Exercise instructions: Take the line that contains "RepairmanJack.com" and each line after it to the end of the material below, and return them exactly, minus the pictures.

··· Data to process

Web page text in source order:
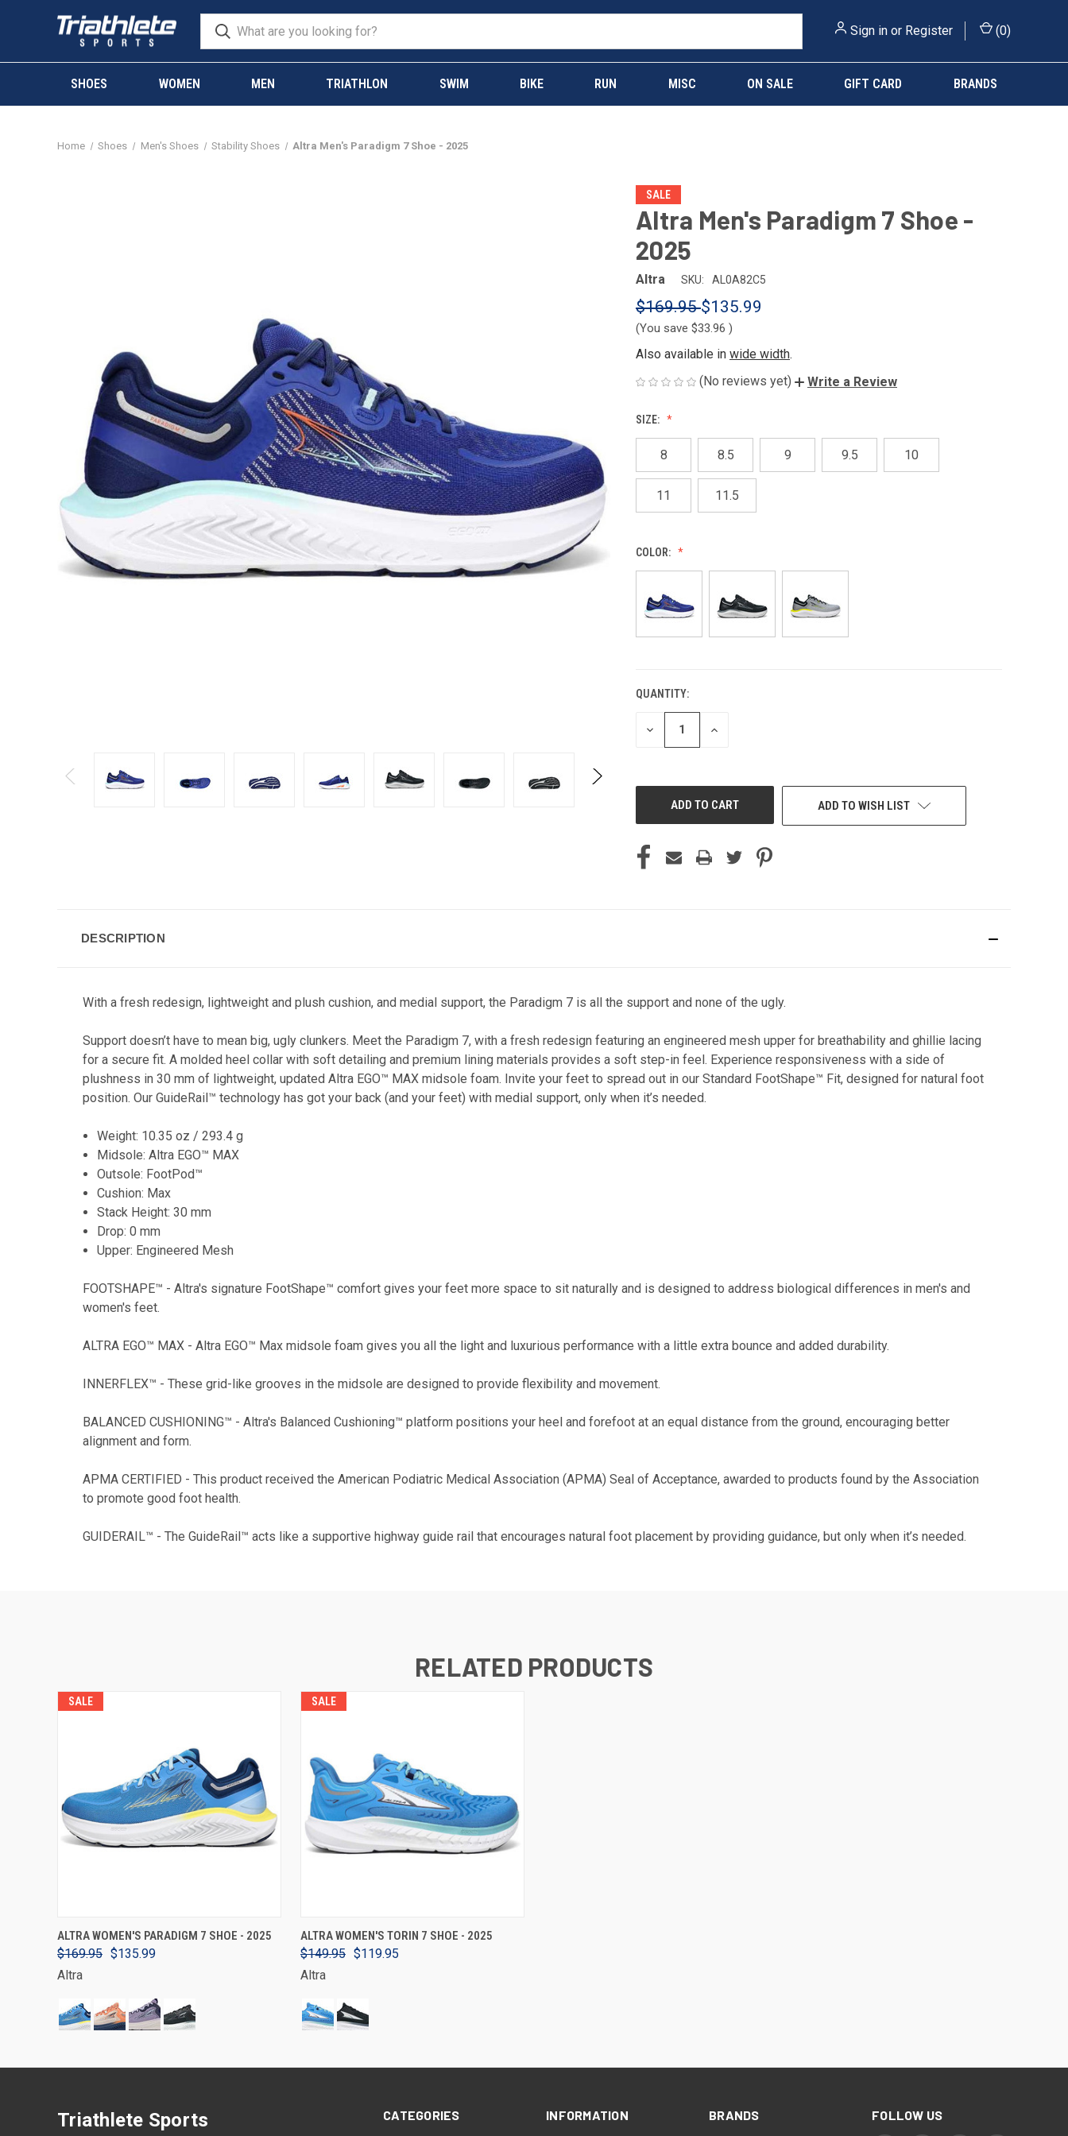
Sign in or Register (0)
SHOES WOMEN MEN TRIATHLON SWIM BIKE RUN MISC ON SALE GIFT CARD BRANDS
Home Shoes Men's Shoes Stability Shoes Altra Men's Paradigm 7 Shoe - 2025
SALE
Altra Men's Paradigm 7 Shoe -
2025
Altra SKU: AL0A82C5
$169.95$135.99
(You save $33.96 )
Also available in wide width.
(No reviews yet)
Write a Review
SIZE:
8 8.5 9 9.5 10
11 11.5
COLOR:
CURRENT
STOCK:
QUANTITY:
DECREASE
INCREASE
ADD TO WISH LIST
DESCRIPTION
With a fresh redesign, lightweight and plush cushion, and medial support, the Paradigm 7 is all the support and none of the ugly.
Support doesn’t have to mean big, ugly clunkers. Meet the Paradigm 7, with a fresh redesign featuring an engineered mesh upper for breathability and ghillie lacing
for a secure fit. A molded heel collar with soft detailing and premium lining materials provides a soft step-in feel. Experience responsiveness with a side of
plushness in 30 mm of lightweight, updated Altra EGO™ MAX midsole foam. Invite your feet to spread out in our Standard FootShape™ Fit, designed for natural foot
position. Our GuideRail™ technology has got your back (and your feet) with medial support, only when it’s needed.
Weight: 10.35 oz / 293.4 g
Midsole: Altra EGO™ MAX
Outsole: FootPod™
Cushion: Max
Stack Height: 30 mm
Drop: 0 mm
Upper: Engineered Mesh
FOOTSHAPE™ - Altra's signature FootShape™ comfort gives your feet more space to sit naturally and is designed to address biological differences in men's and
women's feet.
ALTRA EGO™ MAX - Altra EGO™ Max midsole foam gives you all the light and luxurious performance with a little extra bounce and added durability.
INNERFLEX™ - These grid-like grooves in the midsole are designed to provide flexibility and movement.
BALANCED CUSHIONING™ - Altra's Balanced Cushioning™ platform positions your heel and forefoot at an equal distance from the ground, encouraging better
alignment and form.
APMA CERTIFIED - This product received the American Podiatric Medical Association (APMA) Seal of Acceptance, awarded to products found by the Association
to promote good foot health.
GUIDERAIL™ - The GuideRail™ acts like a supportive highway guide rail that encourages natural foot placement by providing guidance, but only when it’s needed.
RELATED PRODUCTS
SALE
VIEW OPTIONS
ALTRA WOMEN'S PARADIGM 7 SHOE - 2025
$169.95 $135.99
Altra
SALE
VIEW OPTIONS
ALTRA WOMEN'S TORIN 7 SHOE - 2025
$149.95 $119.95
Altra
CATEGORIES
INFORMATION
BRANDS
FOLLOW US
Triathlete Sports
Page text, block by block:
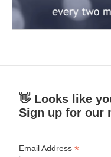
👋 Looks like
Sign up for our
Email Address*
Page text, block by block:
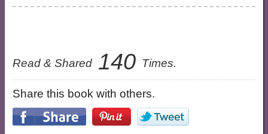
Read & Shared 140 Times.
Share this book with others.
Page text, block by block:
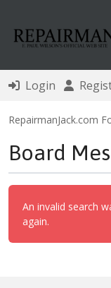
Login
RepairmanJack.com
Board
An invalid search
again.
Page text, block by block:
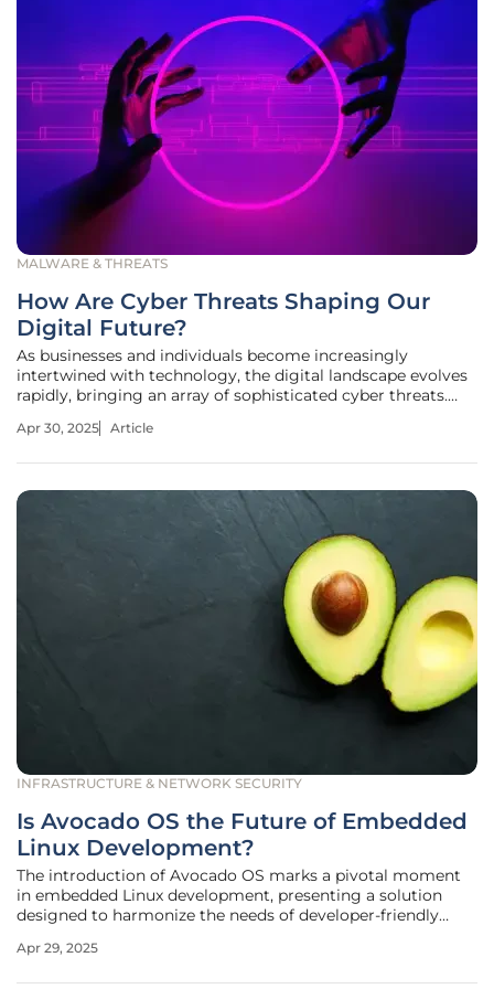
MALWARE & THREATS
How Are Cyber Threats Shaping Our
Digital Future?
As businesses and individuals become increasingly
intertwined with technology, the digital landscape evolves
rapidly, bringing an array of sophisticated cyber threats.
prominent sectors, understanding these threats is more
Apr 30, 2025 Article
INFRASTRUCTURE & NETWORK SECURITY
Is Avocado OS the Future of Embedded
Linux Development?
The introduction of Avocado OS marks a pivotal moment
in embedded Linux development, presenting a solution
designed to harmonize the needs of developer-friendly
systems. Traditionally, developers have been torn between
Apr 29, 2025
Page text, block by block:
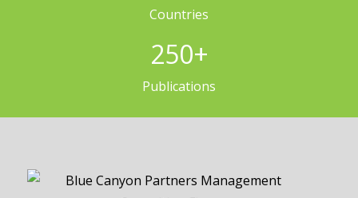
Countries
250+
Publications

······

Response to the exercise:
RepairmanJack.com
Board
An invalid search
again.
Page text, block by block:
MALWARE & THREATS
How Are Cyber Threats Shaping Our
Digital Future?
As businesses and individuals become increasingly
intertwined with technology, the digital landscape evolves
rapidly, bringing an array of sophisticated cyber threats.
prominent sectors, understanding these threats is more
Apr 30, 2025 Article
INFRASTRUCTURE & NETWORK SECURITY
Is Avocado OS the Future of Embedded
Linux Development?
The introduction of Avocado OS marks a pivotal moment
in embedded Linux development, presenting a solution
designed to harmonize the needs of developer-friendly
systems. Traditionally, developers have been torn between
Apr 29, 2025
Page text, block by block:
Countries
250+
Publications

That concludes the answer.